# HTML DOM, Javascript Question



## ct5098 (Dec 24, 2010)

I'm creating a web-based inventory management system for a computer repair store. I want to have the user click a button and create a form underneath the button. If I create the form via Javascript with createElement, appendChild, etc. will I be able to access the ids within the newly created form and provide client-side validation with Javascript? Right now I'm using AJAX to get the form from a PHP script where I just echo the HTML code; then I just use innerHTML to insert the code onto the page. I can't use Javascript to validate the form the way I do it now.


----------



## temp02 (Dec 24, 2010)

How about setting the default size of the Form to 0 (CSS height) and when the button is pressed the form is shown (height property removed or returned to default size, you could even animate the sucker if you want)?
As for the validation it has to occur in the server when the POST of the form is submited, you could validate it with javascript but some _smartguy_ could still submit "wrong" values.
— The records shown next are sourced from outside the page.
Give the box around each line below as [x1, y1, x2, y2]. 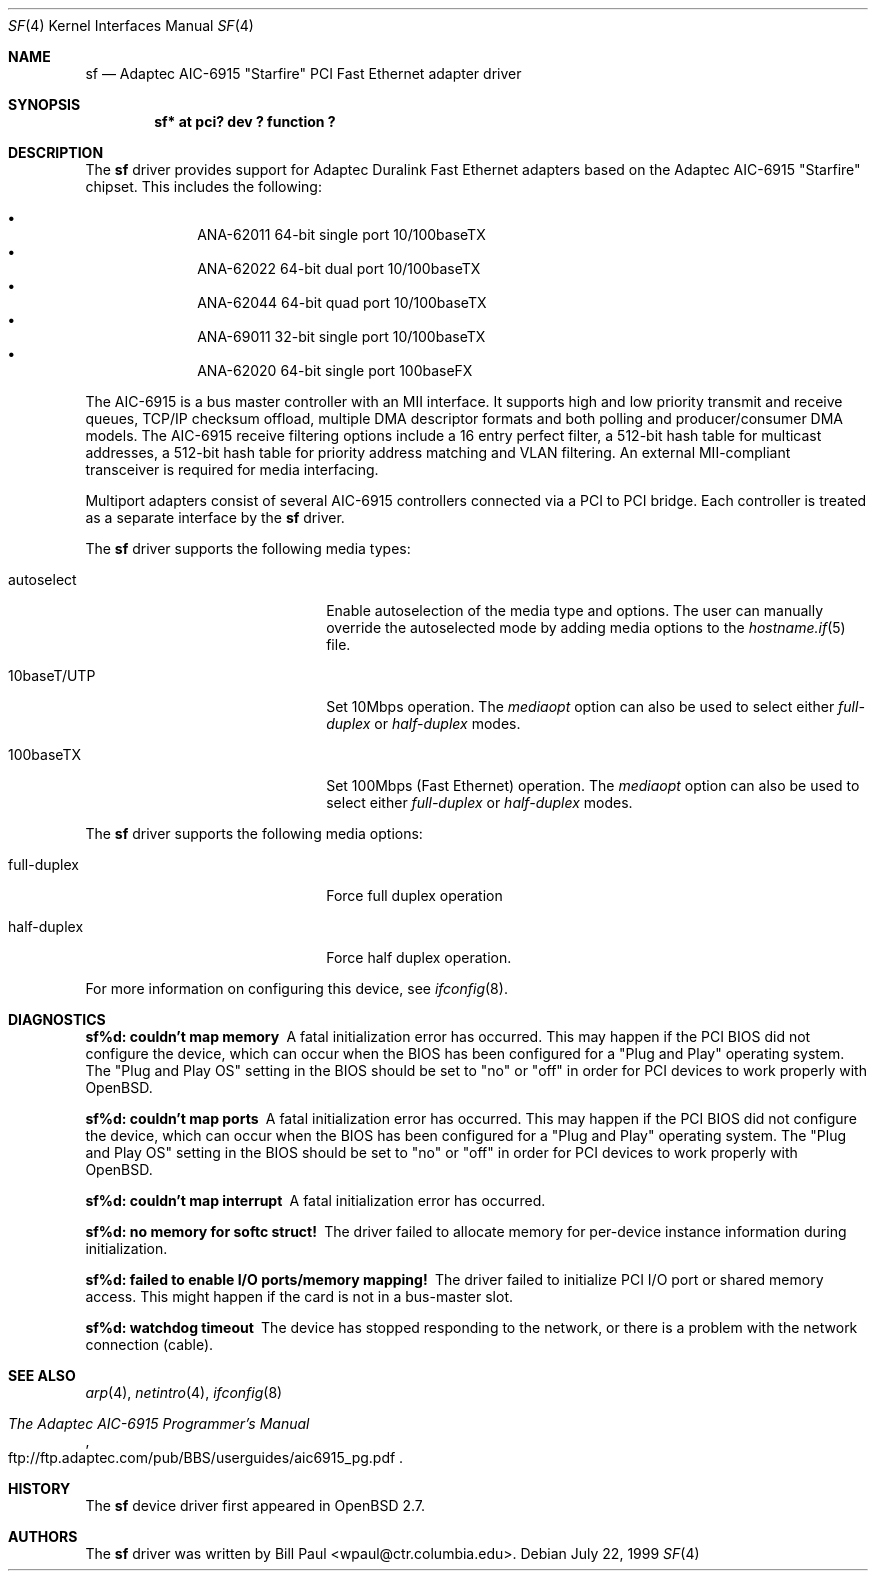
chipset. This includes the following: [85, 178, 322, 195]
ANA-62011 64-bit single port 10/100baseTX [197, 226, 486, 243]
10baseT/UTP [8, 667, 96, 684]
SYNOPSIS [8, 96, 81, 113]
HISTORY [8, 1480, 71, 1497]
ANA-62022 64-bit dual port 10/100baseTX [197, 260, 481, 277]
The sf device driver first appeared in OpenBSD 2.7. [85, 1497, 426, 1514]
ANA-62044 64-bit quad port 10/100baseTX [197, 294, 487, 311]

Please note that it has been a while since I've messed with any web stuff .


----------



## ct5098 (Dec 24, 2010)

I was thinking of doing something with CSS, except with the visibility property. Wil this work if I just change the visibility of the form to hidden and then visible? I was only just starting to learn AJAX and I just wanted to use it to see how it would work.


----------



## temp02 (Dec 24, 2010)

AFAIK yes you can change the css "visibility" property to "hidden" or "visible" and the form should act accordingly.
It's easier this way, since it's just one or two lines of Javascript to show and hide the form.


----------



## ct5098 (Dec 24, 2010)

Ok, thanks for your help. I always try to do things the hard way


----------



## W1zzard (Dec 24, 2010)

if the form is static you should hide it via css visibility

if you need to generate its contents on user action, use ajax to generate the html code and insert it in appropriate position, this should update the DOM tree.
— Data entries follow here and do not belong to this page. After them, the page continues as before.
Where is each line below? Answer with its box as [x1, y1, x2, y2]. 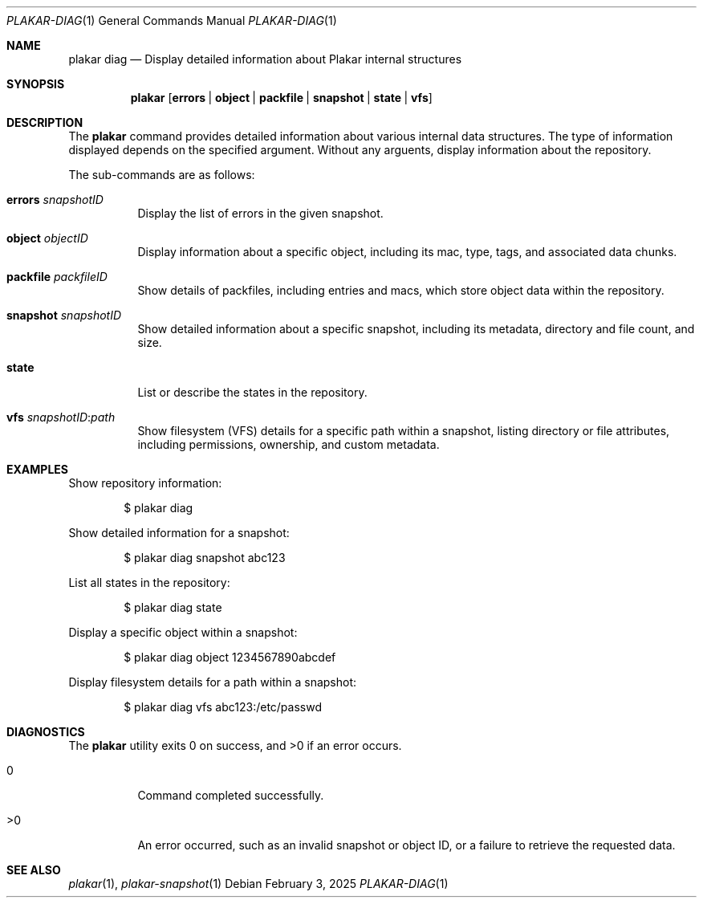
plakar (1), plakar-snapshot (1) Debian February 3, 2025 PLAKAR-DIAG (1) [68, 877, 449, 890]
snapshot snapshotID [6, 308, 122, 322]
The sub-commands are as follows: [68, 168, 255, 181]
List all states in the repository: [68, 576, 230, 589]
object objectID [6, 231, 88, 245]
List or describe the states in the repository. [137, 385, 368, 399]
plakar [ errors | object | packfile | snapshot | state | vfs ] [130, 91, 433, 104]
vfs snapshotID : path [6, 410, 116, 424]
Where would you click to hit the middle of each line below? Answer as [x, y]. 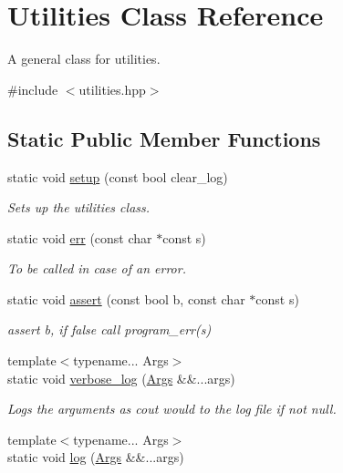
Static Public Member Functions [164, 138]
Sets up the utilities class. [79, 207]
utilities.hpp [112, 89]
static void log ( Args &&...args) [96, 457]
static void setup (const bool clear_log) [118, 176]
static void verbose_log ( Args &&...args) [121, 378]
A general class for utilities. [84, 59]
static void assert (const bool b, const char [126, 298]
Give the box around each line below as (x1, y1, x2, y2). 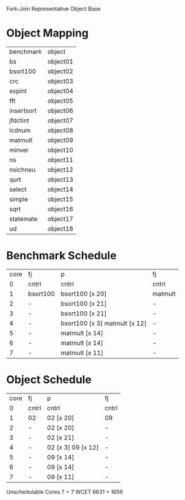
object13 (47, 175, 74, 183)
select (9, 185, 27, 193)
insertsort (9, 106, 37, 114)
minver (9, 145, 29, 154)
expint (9, 87, 27, 95)
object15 (47, 195, 74, 203)
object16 (47, 205, 74, 213)
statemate (9, 214, 38, 223)
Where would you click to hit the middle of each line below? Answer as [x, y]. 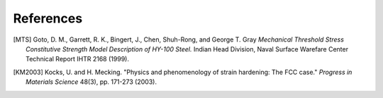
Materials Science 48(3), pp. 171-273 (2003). [91, 82]
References [48, 18]
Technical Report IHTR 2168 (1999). [77, 59]
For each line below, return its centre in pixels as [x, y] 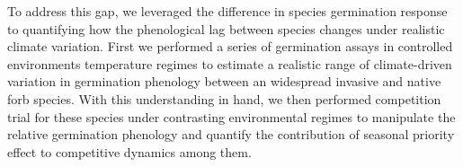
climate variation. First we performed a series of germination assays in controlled [230, 46]
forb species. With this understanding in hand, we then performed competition [224, 98]
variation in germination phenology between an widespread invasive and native [224, 81]
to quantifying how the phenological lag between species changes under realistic [226, 28]
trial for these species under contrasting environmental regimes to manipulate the [231, 116]
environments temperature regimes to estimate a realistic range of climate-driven [230, 63]
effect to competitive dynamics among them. [129, 151]
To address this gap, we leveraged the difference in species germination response [227, 11]
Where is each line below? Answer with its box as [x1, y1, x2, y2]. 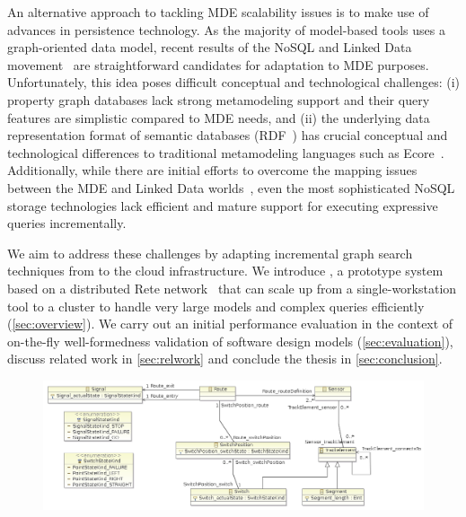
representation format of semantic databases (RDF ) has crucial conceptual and [7, 126, 448, 145]
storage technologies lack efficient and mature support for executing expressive [7, 196, 438, 215]
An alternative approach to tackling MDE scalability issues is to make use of [7, 3, 429, 21]
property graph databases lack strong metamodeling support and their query [7, 90, 430, 109]
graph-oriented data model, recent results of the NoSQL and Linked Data [7, 38, 412, 57]
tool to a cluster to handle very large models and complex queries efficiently [7, 296, 425, 315]
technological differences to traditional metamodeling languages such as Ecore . [7, 143, 444, 162]
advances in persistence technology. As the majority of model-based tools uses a [7, 20, 445, 39]

dont forget about server side validation. never ever trust the client with anything, it's incredibly easy to modify/remove/generate html and js code


personally i avoid js whereever possible or at least make sure there's a decent fallback for client without js enabled that makes sure everything stays usable


----------



## ct5098 (Dec 24, 2010)

Yes, the form is static. I am going to have to validate with PHP as well trio check the MySQL database to ensure no duplicate entries, etc. Thanks for the responses.


----------